Monday, April 07, 2014

Running JGroups on Google Compute Engine

I recently started looking into Google Compute Engine (GCE) [1], an IAAS service similar to Amazon's EC2. I had been looking into EC2 a few years ago and created S3_PING back then, to simplify running JGroups clusters on EC2.

As GCE seems to be taking off, I wanted to be able to provide a simple way to run JGroups clusters on GCE, too. Of course, this also means it's simple to run Infinispan/JDG and WildFly(JBoss EAP) clusters on GCE.

So the first step was creating a discovery protocol named GOOGLE_PING.

Turns out this was surprisingly easy; only 27 lines of code as I could more or less reuse S3_PING. Google provides an S3 compatibility mode which only requires a change of the cloud storage host name !

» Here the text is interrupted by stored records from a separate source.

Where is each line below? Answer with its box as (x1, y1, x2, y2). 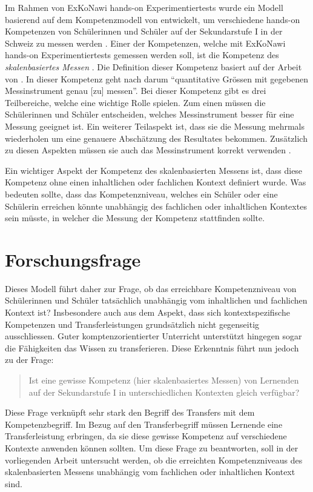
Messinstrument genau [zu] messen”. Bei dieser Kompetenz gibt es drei (5, 84, 266, 97)
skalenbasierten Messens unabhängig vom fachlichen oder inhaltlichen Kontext (5, 465, 295, 478)
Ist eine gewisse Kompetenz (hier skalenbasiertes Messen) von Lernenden (28, 373, 299, 386)
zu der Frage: (5, 353, 54, 366)
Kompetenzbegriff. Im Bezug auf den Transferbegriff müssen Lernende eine (5, 417, 283, 430)
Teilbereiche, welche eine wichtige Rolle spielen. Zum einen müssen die (5, 96, 266, 108)
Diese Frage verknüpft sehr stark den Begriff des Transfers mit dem (5, 406, 255, 419)
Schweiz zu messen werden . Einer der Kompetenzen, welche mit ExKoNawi (5, 36, 286, 49)
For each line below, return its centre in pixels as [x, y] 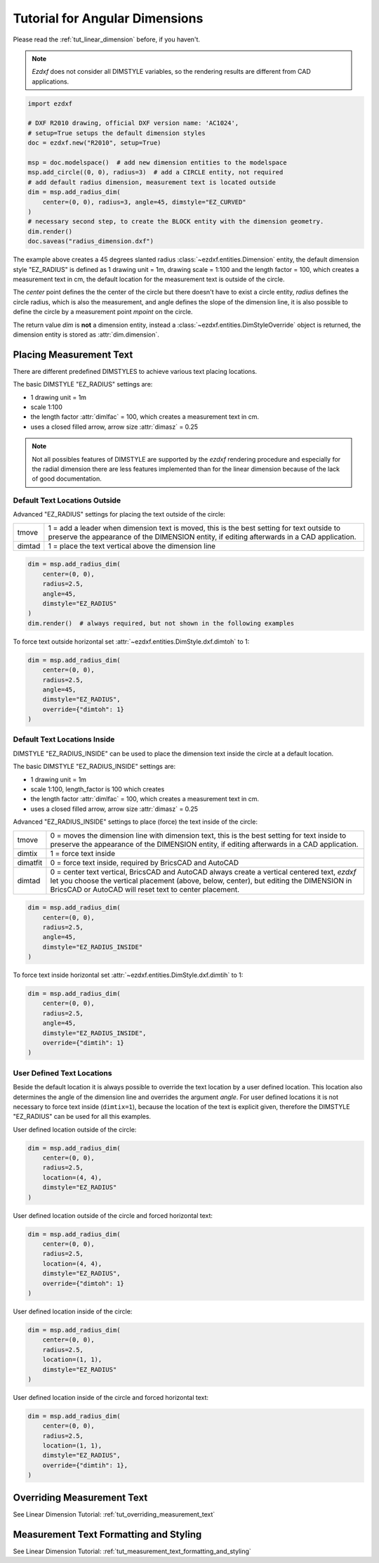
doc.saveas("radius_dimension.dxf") [91, 241]
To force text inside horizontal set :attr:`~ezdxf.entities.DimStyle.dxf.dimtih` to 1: [128, 975]
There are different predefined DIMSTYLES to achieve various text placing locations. [135, 371]
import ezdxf [50, 103]
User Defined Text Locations [62, 1073]
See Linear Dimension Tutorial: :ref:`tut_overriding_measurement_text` [114, 1514]
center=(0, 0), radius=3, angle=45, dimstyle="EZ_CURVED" [144, 202]
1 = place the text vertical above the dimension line [132, 546]
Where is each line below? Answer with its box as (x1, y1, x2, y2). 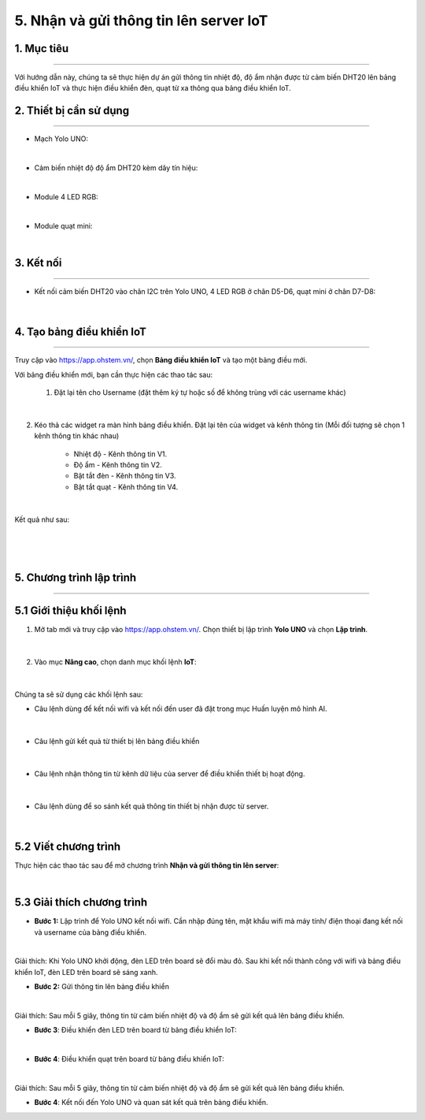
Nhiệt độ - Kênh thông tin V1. (73, 449, 168, 459)
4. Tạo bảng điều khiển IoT (14, 325, 147, 338)
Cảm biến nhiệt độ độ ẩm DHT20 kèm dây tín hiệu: (34, 163, 198, 173)
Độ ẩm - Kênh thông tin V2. (73, 460, 163, 470)
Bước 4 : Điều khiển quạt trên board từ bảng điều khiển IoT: (34, 1055, 224, 1064)
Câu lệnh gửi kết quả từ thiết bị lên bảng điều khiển (34, 737, 200, 746)
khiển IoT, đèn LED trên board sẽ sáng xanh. (14, 967, 158, 977)
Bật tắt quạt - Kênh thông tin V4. (73, 482, 179, 492)

Next, I wanted to run a number of UPerf instances on GCE and measure performance.

UPerf mimics Infinispan's partial replication, in which every node picks a backup for its data: every node invokes 20'000 synchronous RPCs, 80% of those are READS and 20% WRITES. Random destinations are picked for every request and when all members are done, the times to invoke the 20'000 requests are collected from all members, averaged and printed to the console.

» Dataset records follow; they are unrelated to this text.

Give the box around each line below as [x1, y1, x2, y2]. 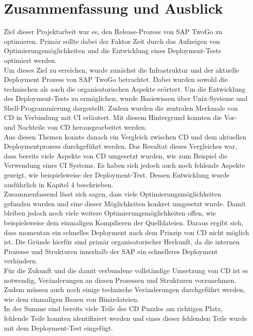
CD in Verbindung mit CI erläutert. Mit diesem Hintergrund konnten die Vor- [4, 112, 237, 122]
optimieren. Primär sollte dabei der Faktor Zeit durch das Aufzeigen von [4, 36, 220, 46]
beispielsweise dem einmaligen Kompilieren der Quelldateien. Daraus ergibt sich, [4, 217, 243, 227]
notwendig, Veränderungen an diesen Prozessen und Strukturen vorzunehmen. [4, 275, 236, 285]
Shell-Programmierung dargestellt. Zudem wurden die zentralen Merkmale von [4, 102, 238, 113]
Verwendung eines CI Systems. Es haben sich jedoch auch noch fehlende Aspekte [4, 160, 245, 170]
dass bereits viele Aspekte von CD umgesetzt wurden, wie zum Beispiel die [4, 150, 228, 160]
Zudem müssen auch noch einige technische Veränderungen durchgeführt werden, [4, 284, 245, 295]
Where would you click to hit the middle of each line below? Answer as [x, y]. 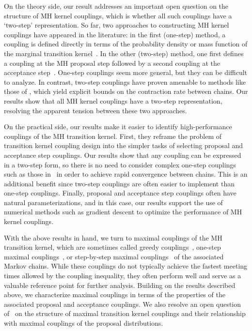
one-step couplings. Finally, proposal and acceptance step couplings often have [120, 193]
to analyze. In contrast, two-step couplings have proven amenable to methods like [125, 82]
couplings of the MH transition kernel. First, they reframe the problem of [113, 136]
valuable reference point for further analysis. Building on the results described [120, 285]
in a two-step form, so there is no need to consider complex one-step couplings [120, 164]
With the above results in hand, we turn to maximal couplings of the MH [113, 237]
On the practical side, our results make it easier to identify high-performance [118, 127]
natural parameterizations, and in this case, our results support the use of [113, 202]

The nice thing about UPerf is that parameters (such as the payload of each request, the number of invoker threads, the number of RPCs etc) can be changed dynamically; this is done in the form of a CONFIG RPC. All members apply the changes and therefore don't need to be restarted. (New members acquire the entire configuration from the coordinator).

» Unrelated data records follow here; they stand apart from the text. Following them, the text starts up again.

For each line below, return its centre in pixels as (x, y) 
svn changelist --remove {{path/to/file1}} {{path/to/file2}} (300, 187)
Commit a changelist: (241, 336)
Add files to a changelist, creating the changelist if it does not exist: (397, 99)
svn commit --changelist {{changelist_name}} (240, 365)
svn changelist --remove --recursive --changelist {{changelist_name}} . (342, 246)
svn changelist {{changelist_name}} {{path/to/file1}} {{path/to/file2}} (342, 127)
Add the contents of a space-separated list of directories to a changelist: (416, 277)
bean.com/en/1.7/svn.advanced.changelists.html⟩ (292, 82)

I made 2 videos showing how this is done. Part 1 [3] shows how to setup and configure JGroups to run on 2 node cluster, and part 2 [4] shows a 100 node cluster and measures performance of UPerf. I hope to add a part 3 later, when I have a quota to run 1000 cores...

The first part can be seen here:

The second part is here:

Enjoy !






  1. You often mention about EC2 packet size limitation. Is there a similar limitation on GCE?

  2. I don't know about UDP (with ip_mcast=false), but since this test was run under TCP, there is no such problem.